_EXERCISE GOAL_. Your answer should be the lines below from the one with "zuständige Person weitergeleitet. (79, 269)" to the one with "und welche deiner", both included, given again exactly and with nothing added.

Stored data entries
****************************************
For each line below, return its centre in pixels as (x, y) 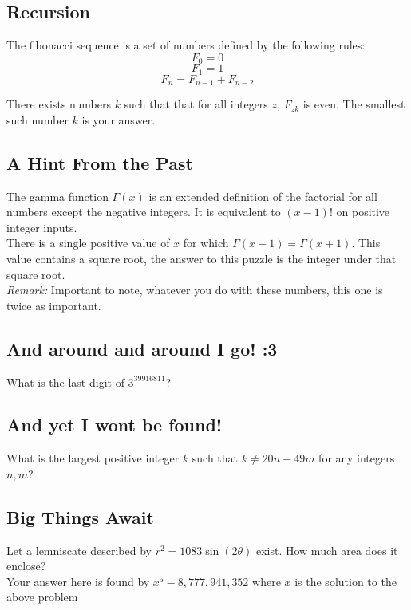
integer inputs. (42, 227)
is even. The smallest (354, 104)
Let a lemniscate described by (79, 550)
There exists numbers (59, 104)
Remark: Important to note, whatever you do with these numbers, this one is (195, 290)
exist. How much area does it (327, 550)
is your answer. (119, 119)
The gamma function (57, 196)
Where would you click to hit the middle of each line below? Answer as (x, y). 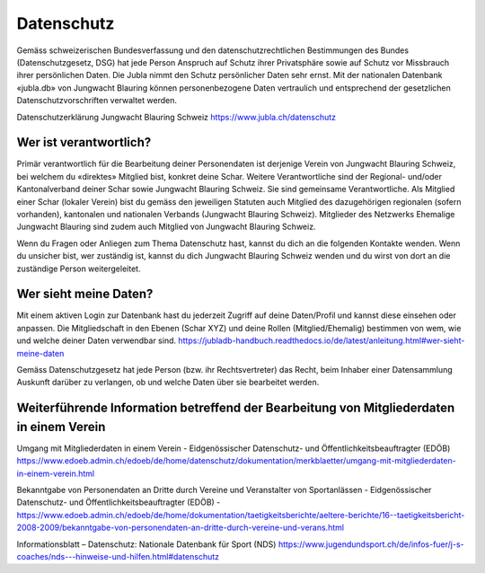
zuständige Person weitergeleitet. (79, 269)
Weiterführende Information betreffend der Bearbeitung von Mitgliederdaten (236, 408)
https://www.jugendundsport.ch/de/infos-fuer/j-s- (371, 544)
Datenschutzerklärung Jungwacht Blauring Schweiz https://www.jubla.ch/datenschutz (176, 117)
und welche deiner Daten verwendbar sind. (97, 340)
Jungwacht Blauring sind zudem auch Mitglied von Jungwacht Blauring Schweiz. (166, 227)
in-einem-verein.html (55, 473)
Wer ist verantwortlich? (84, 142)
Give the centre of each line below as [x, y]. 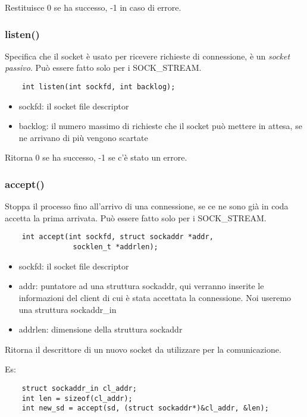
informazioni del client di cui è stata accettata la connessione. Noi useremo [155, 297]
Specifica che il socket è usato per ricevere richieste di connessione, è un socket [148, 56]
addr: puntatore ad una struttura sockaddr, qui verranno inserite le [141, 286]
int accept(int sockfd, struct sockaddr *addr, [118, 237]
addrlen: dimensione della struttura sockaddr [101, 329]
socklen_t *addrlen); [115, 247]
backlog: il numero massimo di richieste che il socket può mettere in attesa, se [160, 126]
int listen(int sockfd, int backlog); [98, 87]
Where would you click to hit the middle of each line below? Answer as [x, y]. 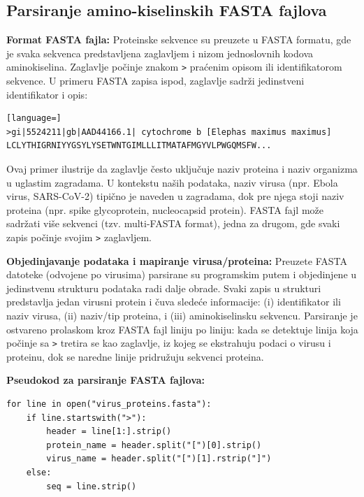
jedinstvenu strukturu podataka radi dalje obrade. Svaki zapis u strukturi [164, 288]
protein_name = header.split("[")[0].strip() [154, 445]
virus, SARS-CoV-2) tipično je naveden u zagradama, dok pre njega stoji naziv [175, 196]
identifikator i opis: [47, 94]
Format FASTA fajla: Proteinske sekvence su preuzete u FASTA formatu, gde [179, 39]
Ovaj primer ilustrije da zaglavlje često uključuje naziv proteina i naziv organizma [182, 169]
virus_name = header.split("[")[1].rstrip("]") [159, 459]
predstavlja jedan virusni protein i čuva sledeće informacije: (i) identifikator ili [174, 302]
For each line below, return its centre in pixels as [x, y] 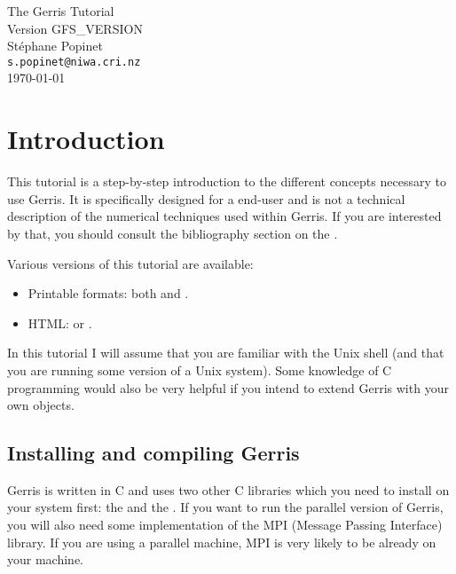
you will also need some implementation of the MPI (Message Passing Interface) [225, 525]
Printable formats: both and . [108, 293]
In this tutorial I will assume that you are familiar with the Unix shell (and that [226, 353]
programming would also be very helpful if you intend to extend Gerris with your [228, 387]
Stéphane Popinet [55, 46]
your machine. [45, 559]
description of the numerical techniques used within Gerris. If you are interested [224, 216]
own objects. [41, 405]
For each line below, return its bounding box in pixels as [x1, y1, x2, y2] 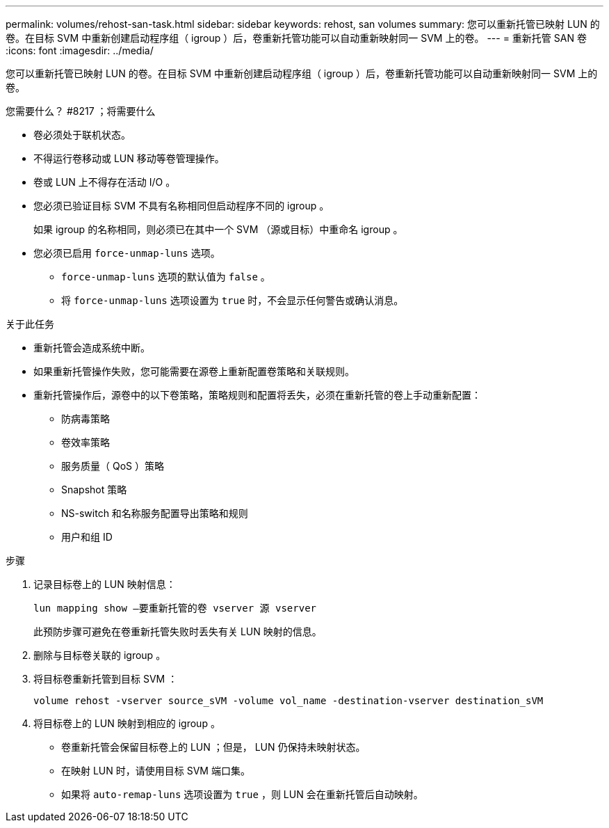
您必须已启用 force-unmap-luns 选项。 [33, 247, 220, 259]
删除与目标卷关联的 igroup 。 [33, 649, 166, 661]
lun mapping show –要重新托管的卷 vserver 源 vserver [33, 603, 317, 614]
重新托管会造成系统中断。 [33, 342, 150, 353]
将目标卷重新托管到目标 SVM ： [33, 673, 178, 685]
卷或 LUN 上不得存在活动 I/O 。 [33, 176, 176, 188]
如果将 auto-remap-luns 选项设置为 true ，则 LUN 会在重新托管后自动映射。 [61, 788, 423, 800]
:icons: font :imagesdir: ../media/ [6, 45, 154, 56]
****************************************
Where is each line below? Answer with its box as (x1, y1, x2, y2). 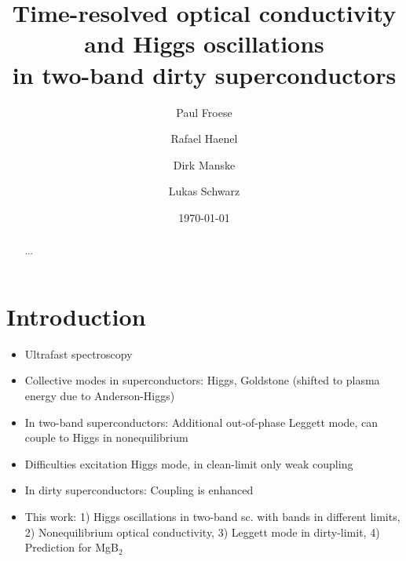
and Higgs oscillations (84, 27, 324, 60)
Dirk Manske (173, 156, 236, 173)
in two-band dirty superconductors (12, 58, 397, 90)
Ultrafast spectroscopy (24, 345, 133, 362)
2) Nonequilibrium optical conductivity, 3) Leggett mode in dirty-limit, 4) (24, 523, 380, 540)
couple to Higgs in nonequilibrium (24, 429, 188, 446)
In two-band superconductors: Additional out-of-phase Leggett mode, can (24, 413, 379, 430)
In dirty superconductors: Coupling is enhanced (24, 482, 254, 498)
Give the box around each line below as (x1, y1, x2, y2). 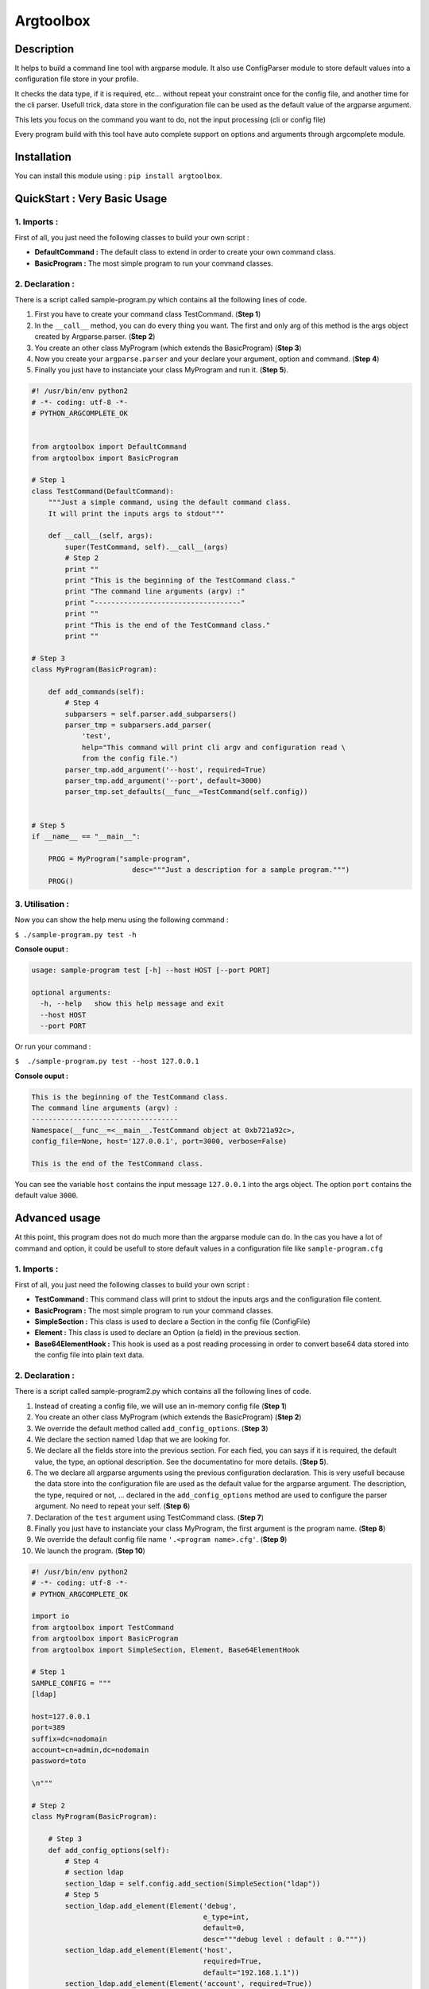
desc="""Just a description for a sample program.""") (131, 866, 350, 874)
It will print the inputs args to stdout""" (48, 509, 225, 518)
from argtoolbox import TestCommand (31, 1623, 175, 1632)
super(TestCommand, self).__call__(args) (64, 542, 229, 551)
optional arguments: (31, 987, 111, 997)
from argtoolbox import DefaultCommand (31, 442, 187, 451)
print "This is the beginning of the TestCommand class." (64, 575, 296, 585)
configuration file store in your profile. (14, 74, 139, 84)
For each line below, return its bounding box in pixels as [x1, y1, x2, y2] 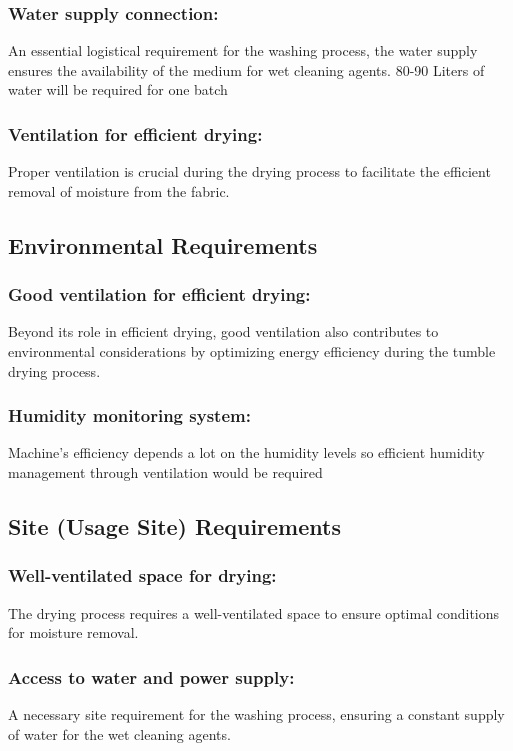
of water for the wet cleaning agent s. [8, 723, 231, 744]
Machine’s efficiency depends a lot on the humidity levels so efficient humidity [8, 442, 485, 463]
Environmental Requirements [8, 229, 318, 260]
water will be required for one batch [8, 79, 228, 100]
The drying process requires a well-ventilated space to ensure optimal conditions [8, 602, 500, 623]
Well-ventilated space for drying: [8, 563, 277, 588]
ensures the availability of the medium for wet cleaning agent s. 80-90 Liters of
****************************************
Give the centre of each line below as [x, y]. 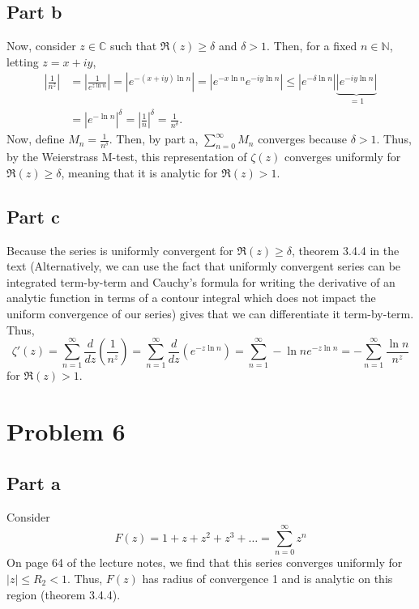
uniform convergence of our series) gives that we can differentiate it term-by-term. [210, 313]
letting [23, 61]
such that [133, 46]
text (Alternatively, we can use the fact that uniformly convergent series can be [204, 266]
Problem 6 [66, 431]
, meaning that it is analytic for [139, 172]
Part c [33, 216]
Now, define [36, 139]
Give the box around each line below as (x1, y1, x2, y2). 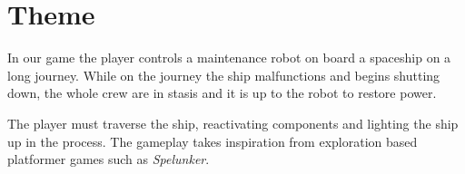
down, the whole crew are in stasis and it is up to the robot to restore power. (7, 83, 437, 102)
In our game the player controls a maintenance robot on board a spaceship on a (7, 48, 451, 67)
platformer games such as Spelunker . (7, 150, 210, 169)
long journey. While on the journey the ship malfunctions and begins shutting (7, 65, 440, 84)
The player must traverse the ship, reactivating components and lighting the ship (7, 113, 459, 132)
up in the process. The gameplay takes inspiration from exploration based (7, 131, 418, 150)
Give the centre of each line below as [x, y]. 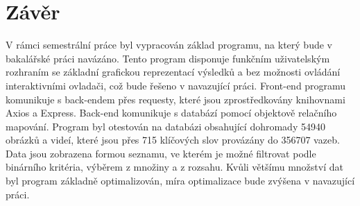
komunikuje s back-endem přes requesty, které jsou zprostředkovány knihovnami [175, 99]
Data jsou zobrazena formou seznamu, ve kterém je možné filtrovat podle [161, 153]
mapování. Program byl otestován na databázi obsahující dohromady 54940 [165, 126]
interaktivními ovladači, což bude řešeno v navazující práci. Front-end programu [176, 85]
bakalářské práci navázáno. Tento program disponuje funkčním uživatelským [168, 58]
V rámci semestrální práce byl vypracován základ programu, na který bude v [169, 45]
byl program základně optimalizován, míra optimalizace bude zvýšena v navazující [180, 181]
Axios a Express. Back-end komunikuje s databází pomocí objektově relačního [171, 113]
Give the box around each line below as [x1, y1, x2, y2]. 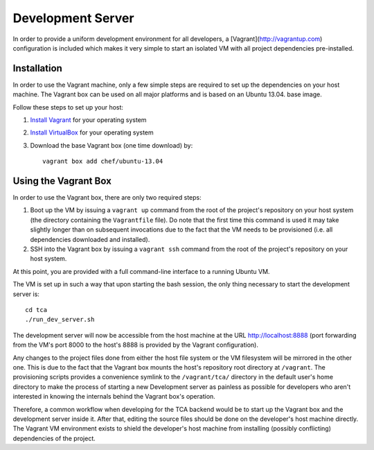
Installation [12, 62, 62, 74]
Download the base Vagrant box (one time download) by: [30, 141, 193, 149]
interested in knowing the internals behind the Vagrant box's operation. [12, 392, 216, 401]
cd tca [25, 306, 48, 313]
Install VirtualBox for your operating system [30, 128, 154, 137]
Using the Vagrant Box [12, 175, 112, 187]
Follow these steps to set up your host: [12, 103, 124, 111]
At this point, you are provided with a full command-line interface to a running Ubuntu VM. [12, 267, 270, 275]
****************************************
_EXERCISE OUTPUT_.
zuständige Person weitergeleitet. (79, 269)
Weiterführende Information betreffend der Bearbeitung von Mitgliederdaten (236, 408)
https://www.jugendundsport.ch/de/infos-fuer/j-s- (371, 544)
Datenschutzerklärung Jungwacht Blauring Schweiz https://www.jubla.ch/datenschutz (176, 117)
und welche deiner Daten verwendbar sind. (97, 340)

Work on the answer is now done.